Dubai Come Undone, Golfing Edition

Sometime ago, I described Dubai as a city of dreamscapes and nightmares. Flying on Emirates and landing in the still-busy city of Dubai speaks volumes about how much time, effort, and expense the emirate has spent in forging its destiny. In principle, Dubai's efforts to wean themselves off oil and gas exports makes sense. In the near future when its reserves run out, there will be a need to have other principal industries. To date, its leadership has bet large on travel and tourism as well as finance and commercial real-estate. In other words, these are precisely the areas hardest-hit by the ongoing credit crisis. Hence, it seems the reinvention of post-energy Dubai may need some reappraisal.

A few days ago, the Times of London had a long, sneering feature on the fate of Dubai. You can read the condescending parts at your leisure. Here, I will just mention the more pertinent discussion of the fallout from the credit crisis:
The credit crunch hit Dubai badly, and it is clinging to its despised but less feckless neighbour, Abu Dhabi, for a very large bail-out. Troubled state-backed firms owe British companies more than £400m. The plush apartment complexes down at the marina are half-empty, investment has collapsed and property prices with it — house prices are down by as much as 50% and are predicted to fall by another 20%. It is almost impossible to put a precise figure on the rate of the collapse, because, according to one estate agent, there is no market. Nobody is buying, nobody is renting; there is no new business. An estimated £335 billion of projects have been halted or are on hold. And it is predicted that the population [a majority of which are expats] could decline by 17.1% by the end of the year, so things will not be getting better too quickly.
It seems that another project in the emirate has come undone: sponsorship money in the much-vaunted $20M Race to Dubai that was supposed to become the flagship event of the European Professional Golfer Association (PGA). When the lure for the event is money plain and simple, its luster dims significantly when there is, er, no more money. From the Chicken Noodle Network:
The European Tour looks set to suffer a major body blow this week when it announces a reduction in prize money for this year's flagship $20 million Race to Dubai and Dubai World Championships. A golf insider from the region has told CNN that the impact of the credit crunch on Leisurecorp, the company behind the concept, and the fact the Dubai World Championship has not attracted the handful of marquee sponsors hoped for, has led to a decision to reduce the payout for one of golf's most lucrative competitions.

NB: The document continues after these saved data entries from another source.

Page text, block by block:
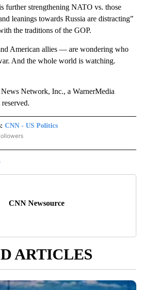
further strengthening NATO vs. those
leanings towards Russia are distracting”
the traditions of the GOP.
American allies — are wondering who
And the whole world is watching.
Network, Inc., a WarnerMedia
CNN - US Politics
"CNN - US POLITICS" TO RECEIVE NOTIFICATIONS
CNN Newsource
ARTICLES
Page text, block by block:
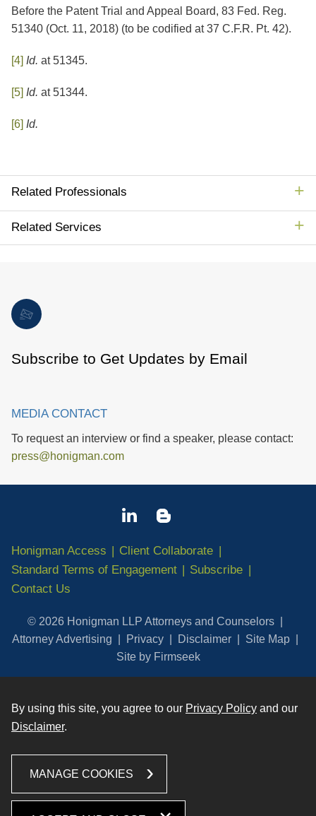
Before the Patent Trial and Appeal Board, 83 Fed. Reg.
51340 (Oct. 11, 2018) (to be codified at 37 C.F.R. Pt. 42).
[4] Id. at 51345.
[5] Id. at 51344.
[6] Id.
Related Professionals
Related Services
Subscribe to Get Updates by Email
MEDIA CONTACT
To request an interview or find a speaker, please contact:
press@honigman.com
Honigman Access
Client Collaborate
Standard Terms of Engagement
Subscribe
Contact Us
© 2026 Honigman LLP Attorneys and Counselors
Attorney Advertising
Privacy Disclaimer
Site Map
Site by Firmseek
By using this site, you agree to our Privacy Policy and our
Disclaimer.
MANAGE COOKIES
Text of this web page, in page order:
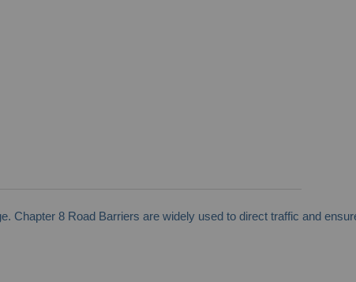
8 Road Barriers are widely used to direct traffic and
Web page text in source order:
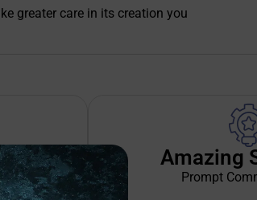
greater care in its creation you
Amazing
Prompt
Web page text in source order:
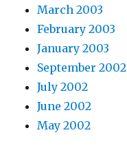
March 2003
February 2003
January 2003
September 2002
July 2002
June 2002
May 2002
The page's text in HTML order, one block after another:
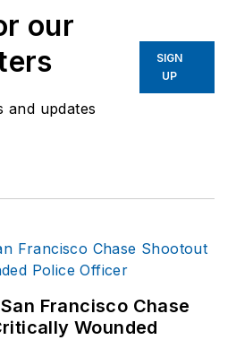
our
and updates
SIGN
UP
Francisco Chase
Wounded

The running of Leisurecorp's day-to-day business now falls under the control of Dubai real estate developer Nakheel. Since the start of the year Leisurecorp has made many staff redundant, put its flagship development "The Jumeirah Golf Estates" on hold and its CEO David Spencer, the brains behind the "Race To Dubai" concept, has left the company...

With the reduction in prize money and persistent rumors among players that the Race Dubai will only be staged for one year instead of the original five, as promised when it was announced, the commitment of the players may be tested.

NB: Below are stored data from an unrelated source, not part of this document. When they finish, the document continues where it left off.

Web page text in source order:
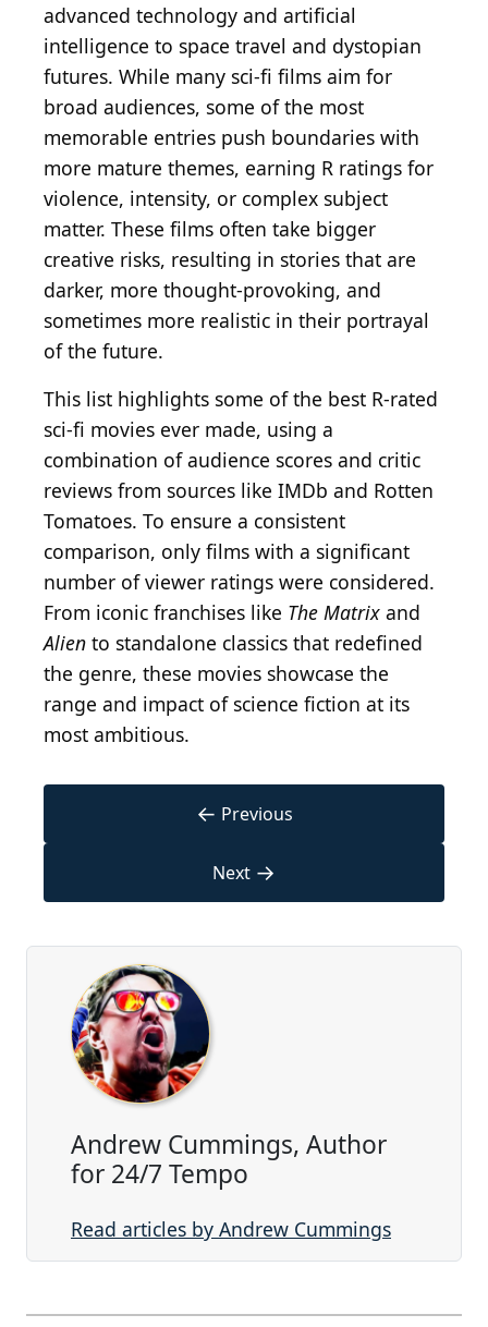
advanced technology and artificial
intelligence to space travel and dystopian
futures. While many sci-fi films aim for
broad audiences, some of the most
memorable entries push boundaries with
more mature themes, earning R ratings for
violence, intensity, or complex subject
matter. These films often take bigger
creative risks, resulting in stories that are
darker, more thought-provoking, and
sometimes more realistic in their portrayal
of the future.
This list highlights some of the best R-rated
sci-fi movies ever made, using a
combination of audience scores and critic
reviews from sources like IMDb and Rotten
Tomatoes. To ensure a consistent
comparison, only films with a significant
number of viewer ratings were considered.
From iconic franchises like The Matrix and
Alien to standalone classics that redefined
the genre, these movies showcase the
range and impact of science fiction at its
most ambitious.
← Previous
Next →
Andrew Cummings, Author
for 24/7 Tempo
Read articles by Andrew Cummings
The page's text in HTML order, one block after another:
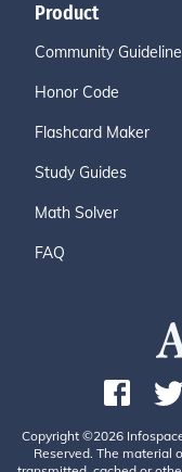
Product
Community
Honor Code
Flashcard Maker
Study Guides
Math Solver
FAQ
Copyright ©2026
Reserved. The material
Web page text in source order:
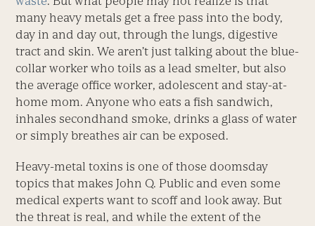
many heavy metals get a free pass into the body,
day in and day out, through the lungs, digestive
tract and skin. We aren’t just talking about the blue-
collar worker who toils as a lead smelter, but also
the average office worker, adolescent and stay-at-
home mom. Anyone who eats a fish sandwich,
inhales secondhand smoke, drinks a glass of water
or simply breathes air can be exposed.
Heavy-metal toxins is one of those doomsday
topics that makes John Q. Public and even some
medical experts want to scoff and look away. But
the threat is real, and while the extent of the
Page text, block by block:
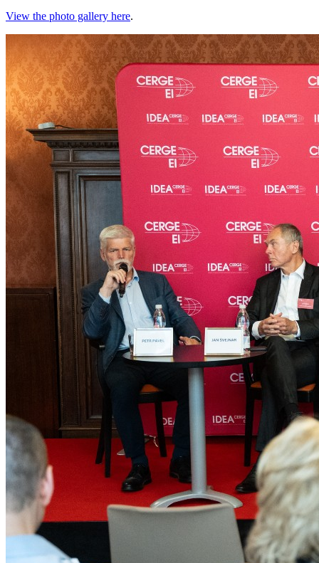
View the photo gallery here.
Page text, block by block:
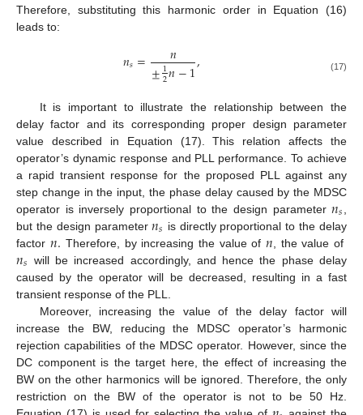
Therefore, substituting this harmonic order in Equation (16)
leads to:
𝑛𝑠= 𝑛
±1
2𝑛−1, (17)
It is important to illustrate the relationship between the
delay factor and its corresponding proper design parameter
value described in Equation (17). This relation affects the
operator’s dynamic response and PLL performance. To achieve
a rapid transient response for the proposed PLL against any
step change in the input, the phase delay caused by the MDSC
operator is inversely proportional to the design parameter𝑛𝑠
but the design parameter𝑛𝑠 is directly proportional to the delay
factor 𝑛. Therefore, by increasing the value of 𝑛 , the value of
𝑛𝑠 will be increased accordingly, and hence the phase delay
caused by the operator will be decreased, resulting in a fast
transient response of the PLL.
Moreover, increasing the value of the delay factor will
increase the BW, reducing the MDSC operator’s harmonic
rejection capabilities of the MDSC operator. However, since the
DC component is the target here, the effect of increasing the
BW on the other harmonics will be ignored. Therefore, the only
restriction on the BW of the operator is not to be 50 Hz.
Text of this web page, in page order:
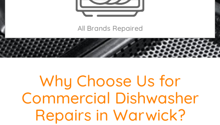
All Brands Repaired
Why Choose Us for
Commercial Dishwasher
Repairs in Warwick?
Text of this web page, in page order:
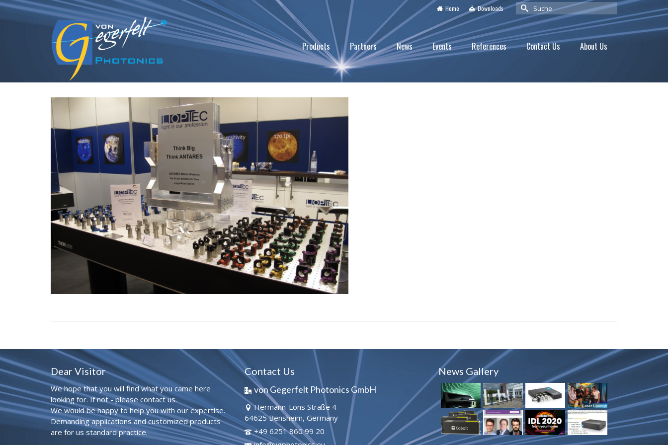
Downloads
Home
Suche
nach:
Products Partners News Events References Contact Us About Us
Dear Visitor
We hope that you will find what you came here
looking for. If not - please contact us.
We would be happy to help you with our expertise.
Demanding applications and customized products
are for us standard practice.
Contact Us
von Gegerfelt Photonics GmbH
Hermann-Löns Straße 4
64625 Bensheim, Germany
+49 6251 860 99 20
News Gallery
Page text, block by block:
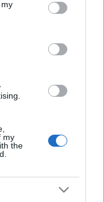
or more Google
including but
You may click to
third-party tags to
my
the
individuato
online delle
e
S.r.l.
- Messina
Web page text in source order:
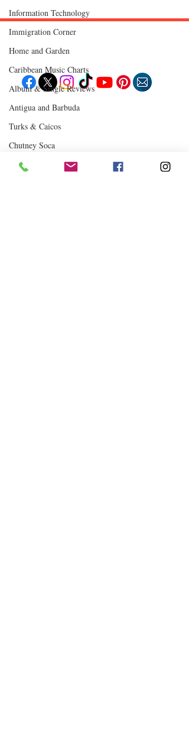
Information Technology
Immigration Corner
Home and Garden
Caribbean Music Charts
Album & Single Reviews
Antigua and Barbuda
Turks & Caicos
Chutney Soca
Where to Eat
Follow "C
Food
Events
Business
Lifestyle
Immigration
EXPLORE
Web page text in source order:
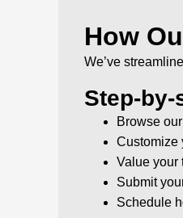
How
We’ve
Step-
Browse
Customize
Value your
Submit
Schedule

The move will come as a major embarrassment to the European Tour who had rebranded itself around the sponsorship and described the launch of the Race to Dubai as the most significant development in its history. The concept was supposed to help it keep pace with the PGA in the U.S. which outstripped its European rival's prize fund by many millions of dollars, especially with the $10 million FedEx Cup.

Dubai banked on the Race to Dubai to put it on the global map as a golf destination and was seen as the perfect marketing tool. But Dubai's financial struggles have affected many golf business such as the Tiger Woods course where construction has been put on hold and is now believed to be up for sale.
The bigger they spend, the harder they fall nowadays. The perfectly manicured greens in a desert environment does speak volumes about the artificiality of the entire project. Was the Dubai of endless skyscrapers--each taller and more fanciful than the one before--just a pipe dream? It may be another cautionary tale over lending to an entity with no credit rating to speak of despite endless suggestions that it would gain one. Were megaprojects and wads of cash thrown at sporting events really the ingredients for a successful post-energy future? I don't have the answers but think they're going back to the drawing board at Dubai mission control.